Une découverte au croisement de la génétique et de l’immunologie
A l’Institut Curie, au sein de l’unité Immunité et cancer (Inserm), Nicolas MANEL, directeur de recherche à l’Inserm, dirige l’équipe Immunité innée. Dans la même équipe, Xavier LAHAYE est chargé de recherche au CNRS. Daniele FACHINETTI est quant à lui directeur de recherche au CNRS, chef de l’équipe Mécanismes moléculaires de la dynamique des chromosomes de l’Institut Curie, au sein de l’unité Dynamique du noyau (Institut Curie, CNRS, Sorbonne Université).
Ensemble, ces chercheurs ont mis en évidence un phénomène jusqu’alors inconnu : la détection par la cellule d’une perturbation de la stabilité des centromères déclenchée par la présence d’un virus dans le noyau. Cette perturbation agit alors comme un signal d’alarme, enclenchant une réponse immunitaire antivirale.
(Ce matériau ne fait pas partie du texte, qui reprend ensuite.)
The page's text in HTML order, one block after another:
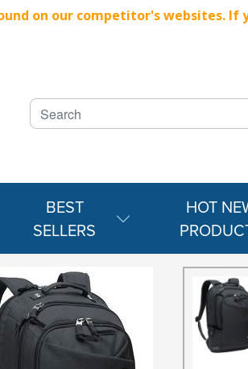
on our competitor's
BEST
SELLERS
HOT

Ce mécanisme révèle un pan méconnu du fonctionnement immunitaire. Jusqu’à présent, les systèmes de détection virale dans le cytoplasme des cellules étaient relativement bien élucidés. Mais le processus par lequel le noyau cellulaire identifie une menace virale demeurait flou. En identifiant les centromères comme structures sentinelles potentielles, les chercheurs de l’Institut Curie ouvrent une nouvelle piste dans la compréhension des défenses intracellulaires.
De la recherche fondamentale aux perspectives cliniques
Pour explorer ces mécanismes, l'équipe de Nicolas MANEL s’est appuyée sur les propriétés intrinsèques des virus. Outils puissants en laboratoire, ces derniers sont capables d’infecter, de détourner certaines fonctions cellulaires et de provoquer des réponses immunitaires fortes, offrant ainsi un terrain d’étude idéal pour étudier les mécanismes de défense cellulaire.
« Les mécanismes de détection de virus dans le cytoplasme de la cellule sont bien compris aujourd’hui. Mais quand il se trouve dans le noyau, nous ne savons pas clairement comment est décelée sa présence par le système immunitaire. Or comprendre et décortiquer ces mécanismes pourraient, entre autres, nous permettre de proposer des nouvelles cibles d’immunothérapie », explique Nicolas MANEL.
L’Institut Curie, moteur de l’innovation contre le cancer
Centre de référence en cancérologie, l’Institut Curie réunit sur ses trois sites (Paris, Saint-Cloud, Orsay) près de 4 000 chercheurs, médecins et soignants autour de trois missions : soins, recherche et enseignement. Depuis sa création par Marie CURIE en 1909, cette institution pionnière conjugue excellence scientifique et innovation médicale. Grâce au soutien de ses donateurs, l’Institut Curie – fondation reconnue d’utilité publique- peut accélérer la recherche de solutions thérapeutiques toujours plus efficaces, au bénéfice direct des patients.
Cette découverte sur les centromères et leur rôle insoupçonné dans la détection virale illustre une fois encore la capacité de la recherche fondamentale à ouvrir de nouvelles perspectives thérapeutiques, en particulier dans le domaine de l’immunothérapie, où chaque avancée compte dans la lutte contre le cancer.
« L’espoir porté par ces recherches est que l’identification et le décryptage de systèmes de détection virale mènent au développement de thérapies capables d’exploiter ces mécanismes. Cette publication marque une première étape et nous espérons dans un prochain temps le développement de molécules ciblant cette voie, à tester en clinique d’ici quelques années », conclut Nicolas MANEL.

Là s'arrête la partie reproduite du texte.